What this task involves >> Please count the lines in the data below that mention the word "window", then give only the total.

--------

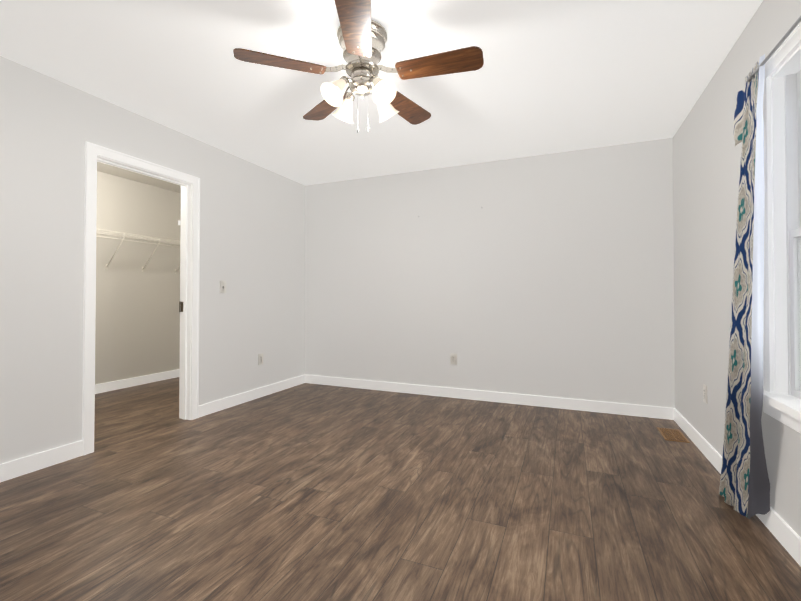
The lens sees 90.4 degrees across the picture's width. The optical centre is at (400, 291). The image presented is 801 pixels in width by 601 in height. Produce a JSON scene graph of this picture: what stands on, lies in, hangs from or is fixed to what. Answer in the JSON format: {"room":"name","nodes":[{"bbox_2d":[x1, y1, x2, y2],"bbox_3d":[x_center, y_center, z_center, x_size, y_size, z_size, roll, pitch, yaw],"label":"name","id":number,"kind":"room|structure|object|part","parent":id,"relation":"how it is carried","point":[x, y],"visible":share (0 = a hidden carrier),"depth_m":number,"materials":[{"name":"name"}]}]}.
{"room":"empty bedroom","nodes":[
{"label":"empty bedroom","id":0,"kind":"room"},
{"bbox_2d":[95,171,180,384],"bbox_3d":[-3.508,-0.113,4.084,0.120,2.440,3.200,0,-1,23],"label":"wall","id":1,"kind":"structure","parent":0,"point":[137,326],"depth_m":4.75,"materials":[{"name":"beige paint"}]},
{"bbox_2d":[95,369,179,393],"bbox_3d":[-3.446,1.056,4.043,0.013,0.100,2.960,0,-1,23],"label":"baseboard","id":2,"kind":"structure","parent":1,"relation":"attached to","point":[120,384],"depth_m":4.73,"materials":[{"name":"white paint"}]},
{"bbox_2d":[96,228,179,273],"bbox_3d":[-3.307,-0.460,4.004,0.315,0.402,2.960,0,-1,23],"label":"wire closet shelf","id":3,"kind":"object","parent":1,"relation":"attached to","point":[167,241],"visible":0.5,"depth_m":4.55,"materials":[{"name":"white metal"}]},
{"bbox_2d":[0,56,304,463],"bbox_3d":[-2.118,-0.129,2.848,0.120,2.440,4.795,0,-1,23],"label":"wall","id":4,"kind":"structure","parent":0,"point":[252,235],"depth_m":2.65,"materials":[{"name":"grey paint"}]},
{"bbox_2d":[0,440,82,481],"bbox_3d":[-2.523,1.026,1.694,0.013,0.100,2.081,0,-1,23],"label":"baseboard","id":5,"kind":"structure","parent":4,"relation":"attached to","point":[28,464],"depth_m":2.43,"materials":[{"name":"white paint"}]},
{"bbox_2d":[82,142,199,454],"bbox_3d":[-2.012,0.044,3.106,0.166,2.101,0.895,0,-1,23],"label":"door frame","id":6,"kind":"structure","parent":4,"relation":"attached to","point":[189,299],"depth_m":3.26,"materials":[{"name":"white paint"}]},
{"bbox_2d":[220,281,225,292],"bbox_3d":[-1.666,-0.048,3.744,0.019,0.116,0.072,0,-1,23],"label":"switch plate","id":7,"kind":"object","parent":4,"relation":"attached to","point":[222,286],"visible":1,"depth_m":3.74,"materials":[{"name":"white plastic"}]},
{"bbox_2d":[199,375,303,416],"bbox_3d":[-1.480,1.058,4.182,0.013,0.100,1.524,0,-1,23],"label":"baseboard","id":8,"kind":"structure","parent":4,"relation":"attached to","point":[218,405],"depth_m":4.01,"materials":[{"name":"white paint"}]},
{"bbox_2d":[258,353,262,364],"bbox_3d":[-1.475,0.708,4.202,0.010,0.116,0.072,0,-1,23],"label":"electrical outlet","id":9,"kind":"object","parent":4,"relation":"attached to","point":[260,359],"visible":1,"depth_m":4.19,"materials":[{"name":"white plastic"}]},
{"bbox_2d":[0,0,762,192],"bbox_3d":[-1.083,-1.385,2.430,5.983,0.060,4.895,0,-1,23],"label":"ceiling","id":10,"kind":"structure","parent":0,"point":[552,76],"depth_m":2.44,"materials":[{"name":"white paint"}]},
{"bbox_2d":[233,0,483,132],"bbox_3d":[-0.166,-1.085,2.094,1.188,0.548,1.205,0,-1,23],"label":"fan","id":11,"kind":"object","parent":10,"relation":"hanging from","point":[362,36],"visible":1,"depth_m":2.00,"materials":[{"name":"brown wood"}]},
{"bbox_3d":[-0.588,-1.129,1.954,0.382,0.034,0.361,0,-1,23],"label":"blade","id":12,"kind":"part","parent":11,"relation":"part of","materials":[{"name":"brown wood"}]},
{"bbox_3d":[-0.449,-1.123,2.418,0.416,0.034,0.306,0,-1,23],"label":"blade","id":13,"kind":"part","parent":11,"relation":"part of","materials":[{"name":"brown wood"}]},
{"bbox_3d":[-0.188,-1.132,1.681,0.277,0.034,0.426,0,-1,23],"label":"blade","id":14,"kind":"part","parent":11,"relation":"part of","materials":[{"name":"brown wood"}]},
{"bbox_3d":[0.036,-1.123,2.426,0.207,0.034,0.436,0,-1,23],"label":"blade","id":15,"kind":"part","parent":11,"relation":"part of","materials":[{"name":"brown wood"}]},
{"bbox_3d":[0.194,-1.128,1.980,0.435,0.034,0.172,0,-1,23],"label":"blade","id":16,"kind":"part","parent":11,"relation":"part of","materials":[{"name":"brown wood"}]},
{"bbox_2d":[0,377,800,600],"bbox_3d":[-1.083,1.115,2.398,5.983,0.060,4.895,0,-1,23],"label":"floor","id":17,"kind":"structure","parent":0,"point":[309,492],"depth_m":1.97,"materials":[{"name":"brown wood"}]},
{"bbox_2d":[657,427,689,442],"bbox_3d":[2.082,1.091,3.046,0.150,0.006,0.300,0,-1,23],"label":"floor vent","id":18,"kind":"object","parent":17,"relation":"in","point":[673,434],"visible":1,"depth_m":3.02,"materials":[{"name":"brown metal"}]},
{"bbox_2d":[305,138,674,407],"bbox_3d":[0.688,-0.112,4.205,4.003,2.440,0.120,0,-1,23],"label":"wall","id":19,"kind":"structure","parent":0,"point":[550,275],"depth_m":3.99,"materials":[{"name":"grey paint"}]},
{"bbox_2d":[450,353,456,364],"bbox_3d":[0.558,0.703,4.179,0.072,0.116,0.010,0,-1,23],"label":"electrical outlet","id":20,"kind":"object","parent":19,"relation":"attached to","point":[453,358],"visible":1,"depth_m":4.18,"materials":[{"name":"white plastic"}]},
{"bbox_2d":[304,375,671,419],"bbox_3d":[0.578,1.058,4.164,3.820,0.100,0.013,0,-1,23],"label":"baseboard","id":21,"kind":"structure","parent":19,"relation":"attached to","point":[522,399],"depth_m":3.96,"materials":[{"name":"white paint"}]},
{"bbox_2d":[673,0,800,536],"bbox_3d":[1.555,-0.149,1.307,0.160,2.440,4.555,0,-1,23],"label":"wall","id":22,"kind":"structure","parent":0,"point":[706,161],"depth_m":2.48,"materials":[{"name":"grey paint"}]},
{"bbox_2d":[703,384,707,403],"bbox_3d":[2.036,0.681,2.661,0.010,0.116,0.072,0,-1,23],"label":"electrical outlet","id":23,"kind":"object","parent":22,"relation":"attached to","point":[705,398],"visible":0.96,"depth_m":2.64,"materials":[{"name":"white plastic"}]},
{"bbox_2d":[672,408,800,565],"bbox_3d":[1.475,1.022,1.325,0.013,0.100,4.555,0,-1,23],"label":"baseboard","id":24,"kind":"structure","parent":22,"relation":"attached to","point":[785,534],"depth_m":1.81,"materials":[{"name":"white paint"}]},
{"bbox_2d":[719,16,800,518],"bbox_3d":[1.431,0.009,1.363,0.115,2.124,1.742,0,-1,23],"label":"curtain","id":25,"kind":"object","parent":22,"relation":"attached to","point":[744,488],"visible":1,"depth_m":1.89,"materials":[{"name":"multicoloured fabric"}]},
{"bbox_3d":[1.661,0.016,1.937,0.096,2.124,0.504,0,-1,23],"label":"panel","id":26,"kind":"part","parent":25,"relation":"part of","materials":[{"name":"fabric"}]},
{"bbox_2d":[763,22,800,432],"bbox_3d":[1.536,-0.248,1.334,0.215,1.594,1.072,0,-1,23],"label":"window","id":27,"kind":"structure","parent":22,"relation":"in","point":[780,404],"depth_m":1.75,"materials":[{"name":"white paint"}]},
{"bbox_3d":[1.563,-0.254,1.334,0.082,1.416,0.884,0,-1,23],"label":"window sash","id":28,"kind":"part","parent":27,"relation":"part of","materials":[{"name":"white plastic"}]}
]}

--------

Written solution >> 2